> _Aim of the exercise_:
Write out, from the entries below, exactly the lines that run between the lines holding "The heat test: Believe" and "the right temperature for", inclusive, and stop there.

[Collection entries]
━━━━━━

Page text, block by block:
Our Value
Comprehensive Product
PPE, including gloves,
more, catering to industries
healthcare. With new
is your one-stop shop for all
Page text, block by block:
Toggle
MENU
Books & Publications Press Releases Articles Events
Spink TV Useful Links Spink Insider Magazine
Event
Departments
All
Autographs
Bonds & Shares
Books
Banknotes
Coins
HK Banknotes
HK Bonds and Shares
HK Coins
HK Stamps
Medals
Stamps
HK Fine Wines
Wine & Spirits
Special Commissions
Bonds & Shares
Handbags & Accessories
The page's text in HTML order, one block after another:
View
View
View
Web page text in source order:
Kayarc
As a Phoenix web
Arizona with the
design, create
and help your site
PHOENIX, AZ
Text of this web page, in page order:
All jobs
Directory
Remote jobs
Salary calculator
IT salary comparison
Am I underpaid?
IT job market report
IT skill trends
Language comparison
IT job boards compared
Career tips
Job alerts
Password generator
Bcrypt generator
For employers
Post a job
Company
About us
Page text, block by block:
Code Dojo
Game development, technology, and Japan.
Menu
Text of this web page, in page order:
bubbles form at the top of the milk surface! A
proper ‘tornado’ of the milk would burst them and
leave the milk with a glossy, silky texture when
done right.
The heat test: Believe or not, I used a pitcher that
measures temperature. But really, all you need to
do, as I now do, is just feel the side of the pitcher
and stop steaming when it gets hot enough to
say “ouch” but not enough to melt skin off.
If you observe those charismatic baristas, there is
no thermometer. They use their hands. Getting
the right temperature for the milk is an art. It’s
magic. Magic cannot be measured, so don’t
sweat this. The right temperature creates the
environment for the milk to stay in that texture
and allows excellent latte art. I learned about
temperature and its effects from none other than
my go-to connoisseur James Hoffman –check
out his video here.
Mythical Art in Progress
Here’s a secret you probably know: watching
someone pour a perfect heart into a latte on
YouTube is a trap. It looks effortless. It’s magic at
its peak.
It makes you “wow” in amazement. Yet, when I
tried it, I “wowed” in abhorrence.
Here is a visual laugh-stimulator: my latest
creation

━━━━━━

> _Output for this exercise_:
The heat test: Believe or not, I used a pitcher that
measures temperature. But really, all you need to
do, as I now do, is just feel the side of the pitcher
and stop steaming when it gets hot enough to
say “ouch” but not enough to melt skin off.
If you observe those charismatic baristas, there is
no thermometer. They use their hands. Getting
the right temperature for the milk is an art. It’s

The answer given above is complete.